Dans la nuit du 19 au 20 mars, Ankara a annoncé son retrait de la Convention d’Istanbul, traité international (Conseil de l’Europe) réprimant les violences contre les femmes. La décision, publiée par décret présidentiel, a suscité de nombreuses réactions nationales et internationales.
La Turquie a été l’un des premiers pays signataire du traité en 2011. Le texte prévoit notamment pour tous les États l’ayant ratifié “de protéger les femmes contre toutes les formes de violence, et de prévenir, poursuivre et éliminer la violence à l’égard des femmes et la violence domestique”. La Convention impose également la conception d’un cadre législatif entourant ces mesures.
En Turquie, les conservateurs sont depuis quelques années les principaux détracteurs de la Convention. Nombre d’entre eux ont évoqué le texte comme nuisant à la structure et aux valeurs de la famille turque tout en favorisant l’idéologie "LGBT". Dans les rangs de l’opposition, l’abandon d’un tel traité est perçu comme un échec. La vice-présidente du CHP chargée des droits humains, Gökçe Gökçen, a annoncé que cela revenait à “laisser les femmes être tuées”. De son côté, le Conseil de l’Europe a déclaré regretter cette décision qui “priverait la Turquie et les femmes turques d’un outil vital pour lutter contre la violence."
Hausse du nombre de féminicides en Turquie
À la suite de nombreuses critiques, le ministre de l’intérieur Süleyman Soylu a annoncé que la Turquie continuerait, indépendamment, à agir contre les violences domestiques et les violences contre les femmes. Mais ces annonces n’ont pas rassuré les organisations et associations de défense des droits des femmes.
Au cours de la dernière décennie, la Turquie a connu une hausse du nombre de féminicides sur son territoire. En 2020, l’organisation “We Will Stop Feminicide” en a recensé 300. La secrétaire générale Fidan Ataselim a appelé dans un tweet à : “Renoncer à cette décision et à appliquer la Convention”.
Plusieurs manifestations ont eu lieu dans le pays ce samedi, notamment à Ankara et Izmir.

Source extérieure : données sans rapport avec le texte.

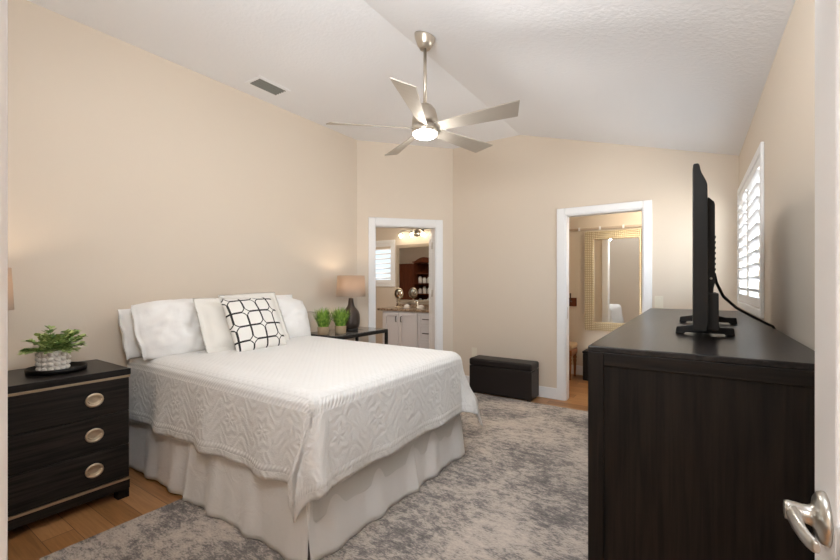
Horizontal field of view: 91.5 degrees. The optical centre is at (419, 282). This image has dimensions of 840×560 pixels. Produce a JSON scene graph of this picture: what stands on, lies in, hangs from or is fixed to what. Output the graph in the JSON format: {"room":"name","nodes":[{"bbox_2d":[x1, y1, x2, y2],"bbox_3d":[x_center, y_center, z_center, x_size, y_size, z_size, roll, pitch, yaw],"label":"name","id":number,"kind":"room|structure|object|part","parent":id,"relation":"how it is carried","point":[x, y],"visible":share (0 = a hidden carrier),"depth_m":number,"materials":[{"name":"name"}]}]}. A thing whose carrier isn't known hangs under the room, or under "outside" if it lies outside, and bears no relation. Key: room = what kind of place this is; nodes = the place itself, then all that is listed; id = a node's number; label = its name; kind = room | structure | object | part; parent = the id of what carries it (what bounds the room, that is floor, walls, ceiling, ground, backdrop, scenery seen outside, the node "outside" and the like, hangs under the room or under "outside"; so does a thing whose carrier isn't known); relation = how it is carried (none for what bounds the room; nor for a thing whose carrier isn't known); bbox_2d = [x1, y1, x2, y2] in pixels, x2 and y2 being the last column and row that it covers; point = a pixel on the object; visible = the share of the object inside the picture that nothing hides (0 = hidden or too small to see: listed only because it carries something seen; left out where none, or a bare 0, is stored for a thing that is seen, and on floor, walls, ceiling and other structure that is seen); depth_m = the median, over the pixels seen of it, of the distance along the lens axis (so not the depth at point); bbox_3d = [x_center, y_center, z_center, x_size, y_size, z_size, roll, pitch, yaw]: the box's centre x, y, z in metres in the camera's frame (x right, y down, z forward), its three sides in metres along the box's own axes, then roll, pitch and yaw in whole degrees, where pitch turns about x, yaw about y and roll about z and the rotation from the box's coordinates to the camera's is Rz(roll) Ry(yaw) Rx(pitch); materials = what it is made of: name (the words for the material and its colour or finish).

À Istanbul, le cortège violet a réuni plus d’un millier de manifestants dans le quartier de Kadiköy, afin de mener un “combat collectif contre ceux qui ont abandonné la Convention d’Istanbul”.
L’Union des barreaux de Turquie et d’éminents juristes du pays ont rappelé que le retrait de la Turquie du traité est juridiquement impossible, déclarant qu’une telle décision doit être soumise à un vote du Parlement.